A scraping-impact composite drill bit comprising a bit body (1) and a fixed cutting structure (2) fixed to the bit body (1), characterized in that: the bit body (1) is further provided with The impact cutting structure (3), the impact cutting structure (3) includes a force transmitting mechanism (32) for transmitting an impact force and an impact cutting tooth (31), and the impact cutting tooth (31) is fixed at the end of the force transmitting mechanism (32) On the head (321), the punch (321) is capable of sliding or sliding impact with respect to the bit body (1) in the direction of impact force transmission.

 2. A scraping-impact composite drill according to claim 1, wherein: the bit body (1) is further provided with an impact force generated by the force transmitting mechanism (32). Impact mechanism (33).

 3. A scraping-impact composite bit according to claim 2, wherein: said bit body (1) adopts a split structure, and is composed of an impactor body (51) provided with said impact mechanism and The fixed structure (2) and the cutting structure body (61) of the impact cutting structure (3) are connected, and the impact mechanism is mounted on the hollow portion of the impactor body (51).

 A scraping-impact compound drill according to claim 1 or 2 or 3, characterized in that the impact cutting teeth (31) are arranged in a radial region other than one third of the diameter of the drill bit.
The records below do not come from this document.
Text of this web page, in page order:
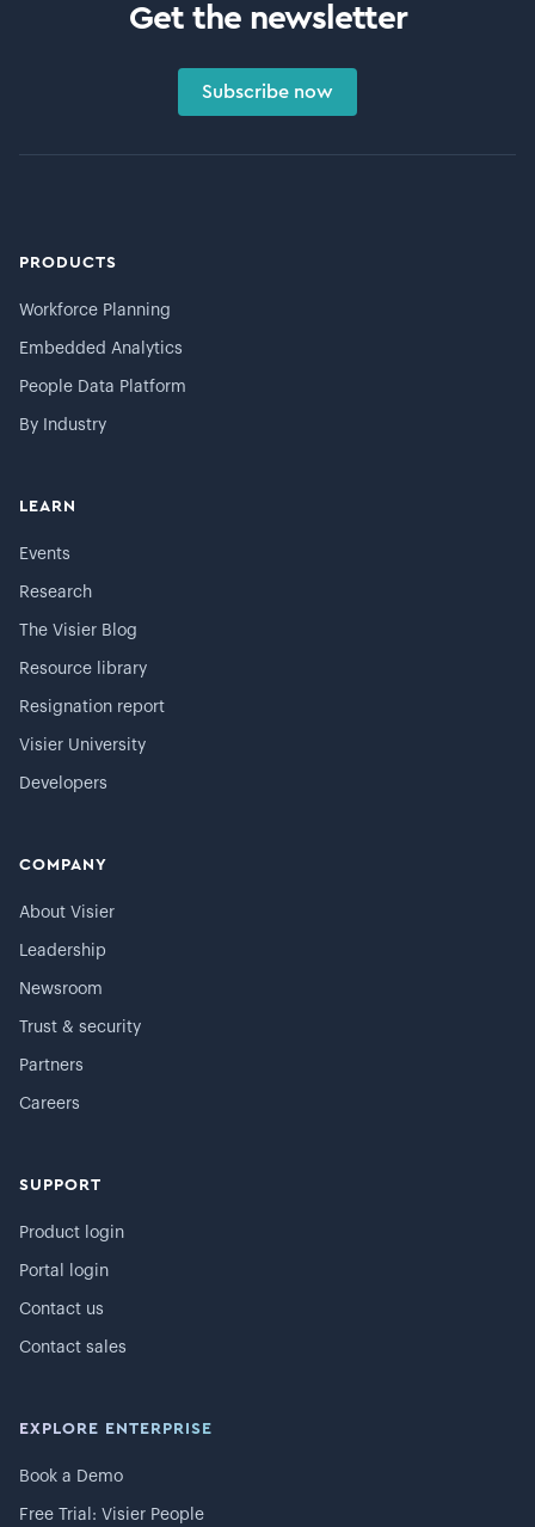
Get the newsletter
Subscribe now
PRODUCTS
Workforce Planning
Embedded Analytics
People Data Platform
By Industry
LEARN
Events
Research
The Visier Blog
Resource library
Resignation report
Visier University
Developers
COMPANY
About Visier
Leadership
Newsroom
Trust & security
Partners
Careers
SUPPORT
Product login
Portal login
Contact us
Contact sales
EXPLORE ENTERPRISE
Book a Demo
Free Trial: Visier People
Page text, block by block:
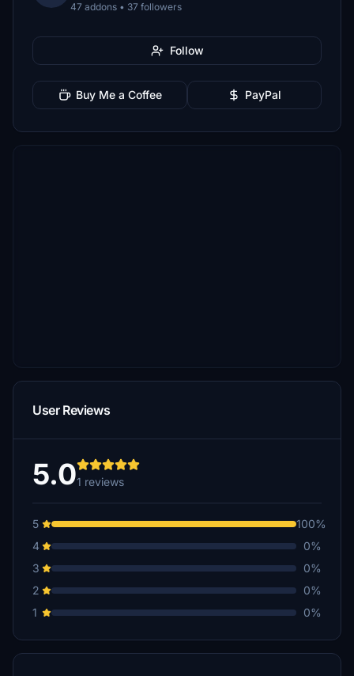
47 addons • 37 followers
Follow
Buy Me a Coffee PayPal
User Reviews
5.01 reviews
5
100%
4
0%
3
0%
2
0%
1
0%
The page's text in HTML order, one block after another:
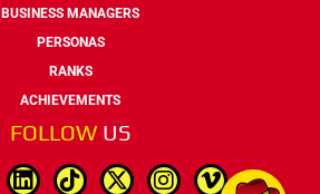
BUSINESS MANAGERS
PERSONAS
RANKS
ACHIEVEMENTS
FOLLOW US
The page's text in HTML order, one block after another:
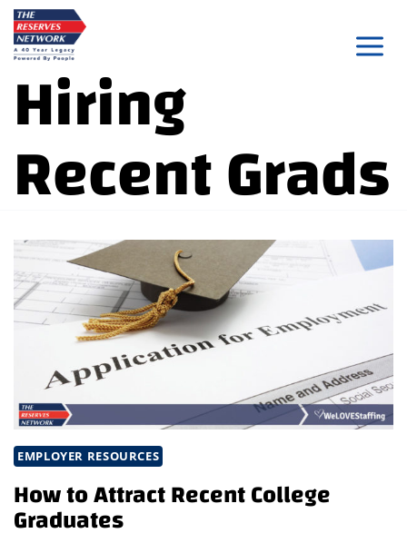
Skip
to
content
Hiring
Recent Grads
EMPLOYER RESOURCES
How to Attract Recent College
Graduates
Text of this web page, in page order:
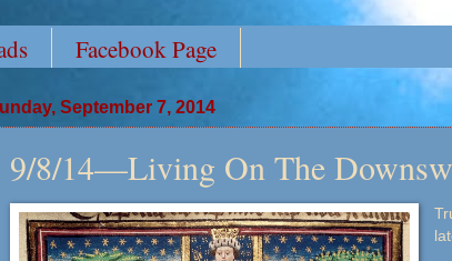
Facebook Page
September 7, 2014
9/8/14—Living On The
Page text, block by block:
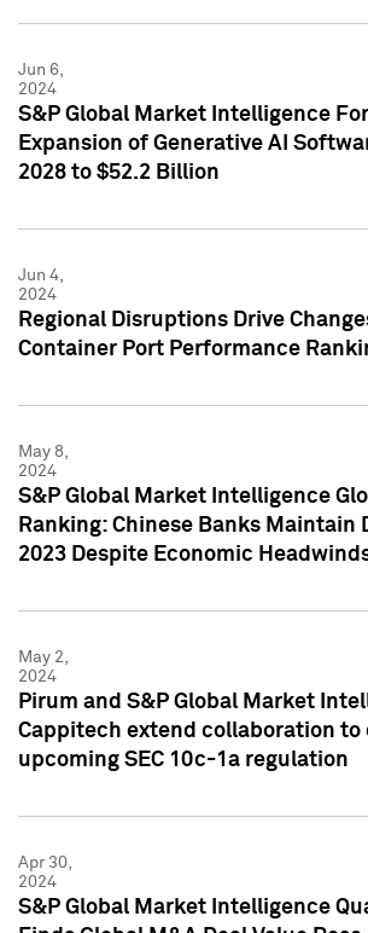
Jun 6,
2024
S&P Global Market Intelligence
Expansion of Generative AI
2028 to $52.2 Billion
Jun 4,
2024
Regional Disruptions Drive
Container Port Performance
May 8,
2024
S&P Global Market Intelligence
Ranking: Chinese Banks Maintain
2023 Despite Economic
May 2,
2024
Pirum and S&P Global Market
Cappitech extend collaboration to
upcoming SEC 10c-1a regulation
Apr 30,
2024
S&P Global Market Intelligence
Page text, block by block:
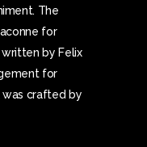
The
for
by Felix
for
was crafted by
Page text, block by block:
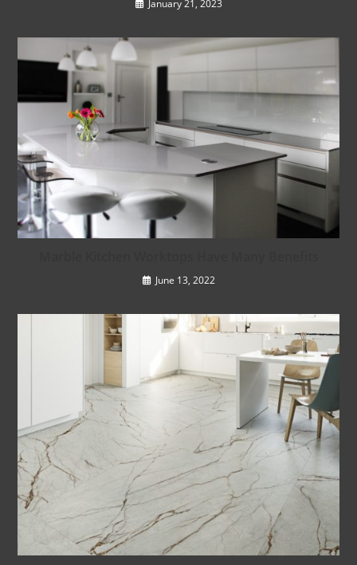
January 21, 2023
June 13, 2022
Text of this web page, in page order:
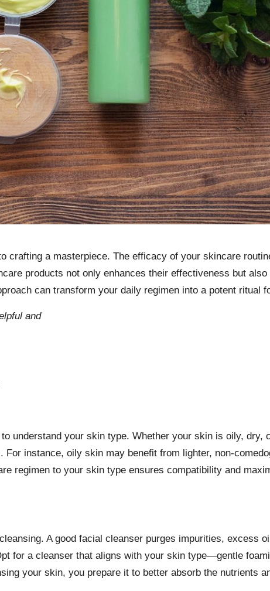
crafting a masterpiece. The efficacy of your skincare
products not only enhances their effectiveness but
can transform your daily regimen into a potent ritual
and
understand your skin type. Whether your skin is oily, dry,
instance, oily skin may benefit from lighter, non-
regimen to your skin type ensures compatibility and
A good facial cleanser purges impurities, excess
for a cleanser that aligns with your skin type—gentle
your skin, you prepare it to better absorb the nutrients
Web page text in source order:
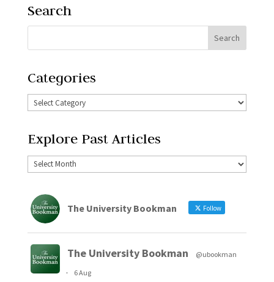
Search
Categories
Explore Past Articles
The University Bookman Follow
The University Bookman
@ubookman
·
6 Aug
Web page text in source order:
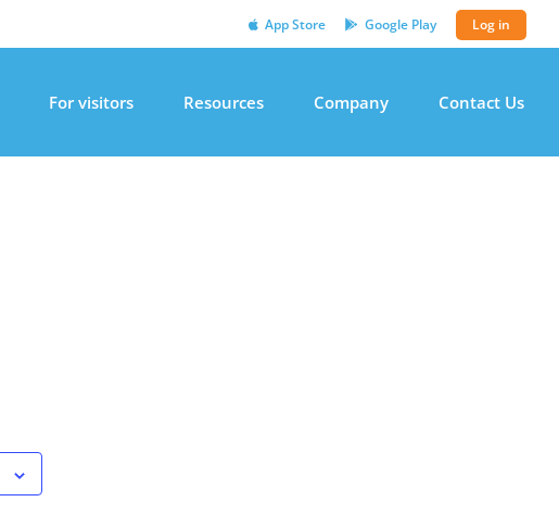
App Store Google Play Log in
For visitors Resources Company Contact Us
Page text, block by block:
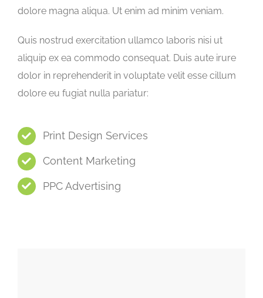
dolore magna aliqua. Ut enim ad minim veniam.
Quis nostrud exercitation ullamco laboris nisi ut
aliquip ex ea commodo consequat. Duis aute irure
dolor in reprehenderit in voluptate velit esse cillum
dolore eu fugiat nulla pariatur:
Print Design Services
Content Marketing
PPC Advertising
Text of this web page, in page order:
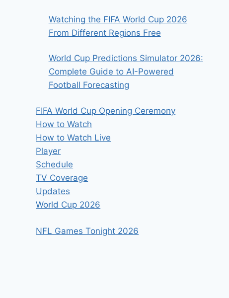
Watching the FIFA World Cup 2026
From Different Regions Free
World Cup Predictions Simulator 2026:
Complete Guide to AI-Powered
Football Forecasting
FIFA World Cup Opening Ceremony
How to Watch
How to Watch Live
Player
Schedule
TV Coverage
Updates
World Cup 2026
NFL Games Tonight 2026
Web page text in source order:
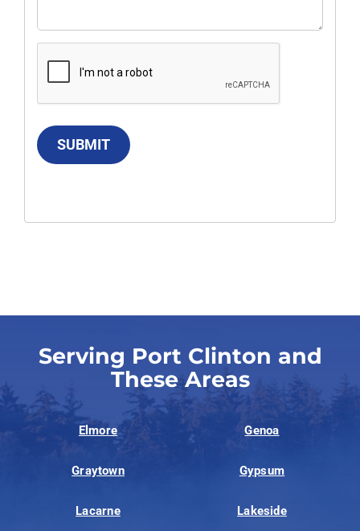
SUBMIT
Serving Port Clinton and
These Areas
Elmore Genoa
Graytown Gypsum
Lacarne Lakeside
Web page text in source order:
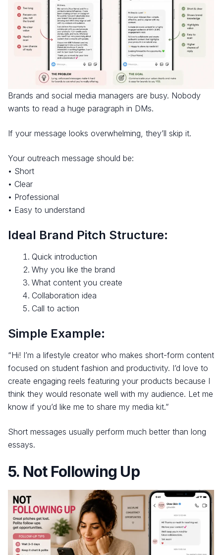
Brands and social media managers are busy. Nobody
wants to read a huge paragraph in DMs.
If your message looks overwhelming, they’ll skip it.
Your outreach message should be:
• Short
• Clear
• Professional
• Easy to understand
Ideal Brand Pitch Structure:
Quick introduction
Why you like the brand
What content you create
Collaboration idea
Call to action
Simple Example:
“Hi! I’m a lifestyle creator who makes short-form content
focused on student fashion and productivity. I’d love to
create engaging reels featuring your products because I
think they would resonate well with my audience. Let me
know if you’d like me to share my media kit.”
Short messages usually perform much better than long
essays.
5. Not Following Up
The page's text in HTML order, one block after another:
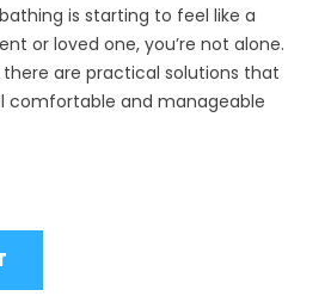
is starting to feel like a
or loved one, you’re not alone.
are practical solutions that
comfortable and manageable
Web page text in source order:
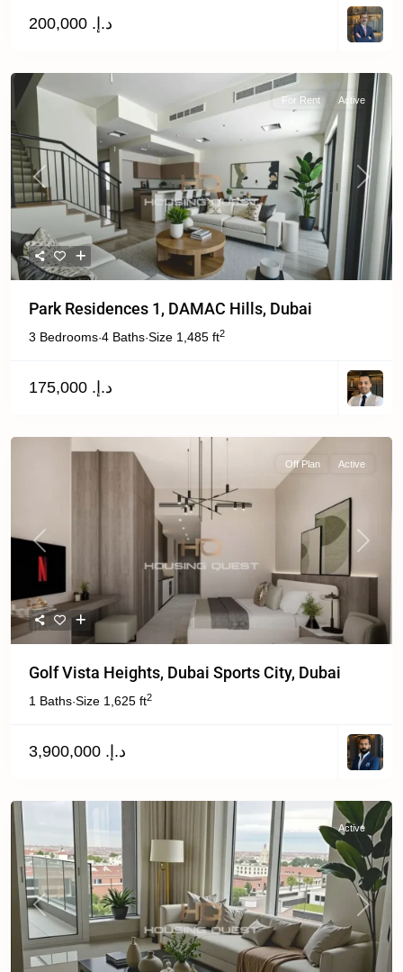
د.إ. 200,000
Previous Next
For Rent Active
Park Residences 1, DAMAC Hills, Dubai
3 Bedrooms·4 Baths·Size 1,485 ft2
د.إ. 175,000
Previous Next
Off Plan Active
Golf Vista Heights, Dubai Sports City, Dubai
1 Baths·Size 1,625 ft2
د.إ. 3,900,000
Previous Next
For Sale Active
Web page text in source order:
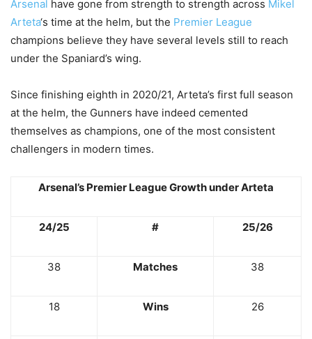
Arsenal have gone from strength to strength across Mikel
Arteta‘s time at the helm, but the Premier League
champions believe they have several levels still to reach
under the Spaniard’s wing.
Since finishing eighth in 2020/21, Arteta’s first full season
at the helm, the Gunners have indeed cemented
themselves as champions, one of the most consistent
challengers in modern times.
Arsenal’s Premier League Growth under Arteta
24/25 # 25/26
38 Matches 38
18 Wins 26
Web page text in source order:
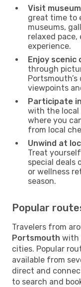
Visit
great time to
museums,
relaxed
experience.
Enjoy scenic
through
viewpoints
Participate
with the local
where you
from local
Unwind at
Treat
special deals
or wellness
season.
Popular
Travelers from
Portsmouth with
cities. Popular
available from
direct and
to search and
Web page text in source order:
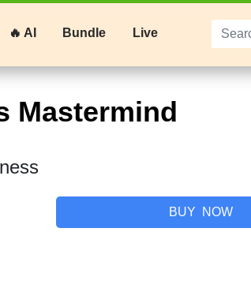
🔥 AI Bundle Live
Mastermind
BUY NOW
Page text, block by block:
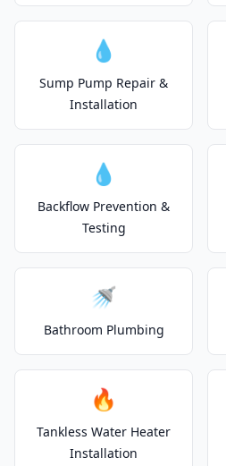
💧
Sump Pump Repair &
Installation
💧
Backflow Prevention &
Testing
🚿
Bathroom Plumbing
🔥
Tankless Water Heater
Installation
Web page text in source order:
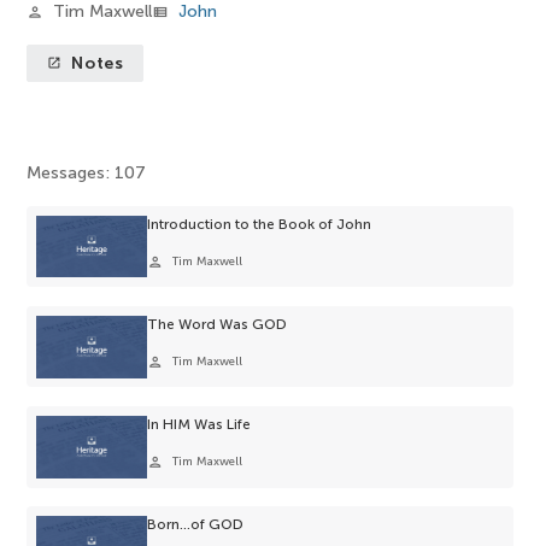
person Tim Maxwellview_list John
launch Notes
Messages: 107
Introduction to the Book of John
person Tim Maxwell
The Word Was GOD
person Tim Maxwell
In HIM Was Life
person Tim Maxwell
Born…of GOD
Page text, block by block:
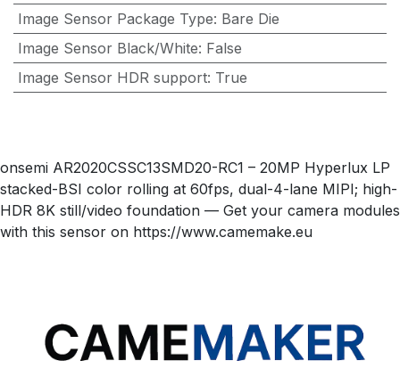
Image Sensor Package Type: Bare Die
Image Sensor Black/White: False
Image Sensor HDR support: True
onsemi AR2020CSSC13SMD20-RC1 – 20MP Hyperlux LP
stacked-BSI color rolling at 60fps, dual-4-lane MIPI; high-
HDR 8K still/video foundation — Get your camera modules
with this sensor on https://www.camemake.eu
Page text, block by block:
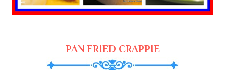
PAN FRIED CRAPPIE

 A scraping-impact compound drill according to claim 1 or 2 or 3, characterized in that the impact cutting teeth (31) are arranged in a radial region other than one-half of the diameter of the drill bit.

 A scraping-impact compound drill according to claim 1 or 2 or 3, characterized in that the impact cutting teeth (31) are arranged in a radial region other than two-thirds of the diameter of the drill bit.

 A scraping-impact compound drill according to claim 1 or 2 or 3, characterized in that the impact cutting teeth (31) are arranged in a radial region within one third of the diameter of the drill bit.

 8. A scraping-impact composite drill according to claim 1 or 2 or 3, wherein: said force transmitting mechanism (32) comprises an anvil body (323) and a force transmission rod (322) which are sequentially connected. And the punch (321), the relative sliding between the anvil (323) and the bit body (1), the relative sliding between the force transmitting rod (322) and the bit body (1), or by the swinging slider (328) A connection is formed which allows both relative sliding and relative rotation, the punch (321) being attached to the end of the force-transmitting rod (322) or forming an integral element with the force-transmitting rod (322).

 9. A scraping-impact composite drill according to claim 8, wherein: in the same impact cutting unit, the number of the force transmission rods is one or more than one, and the number of the force transmission rods is large. At one time, the force transmission rods are connected to each other in series, and adjacent force transmission rods having relative motion with each other are connected by a hinge.

 10. A scraping-impact composite drill according to claim 1 or 2 or 3, wherein: the fixed cutting teeth (21) on the fixed cutting structure (2) are polycrystalline diamond composite sheets, It can also be thermally stable polycrystalline diamond, natural diamond and impregnated diamond cutting teeth. The impact cutting teeth (31) on the impact cutting structure (3) are hard alloy teeth or hardened teeth with surface reinforcement.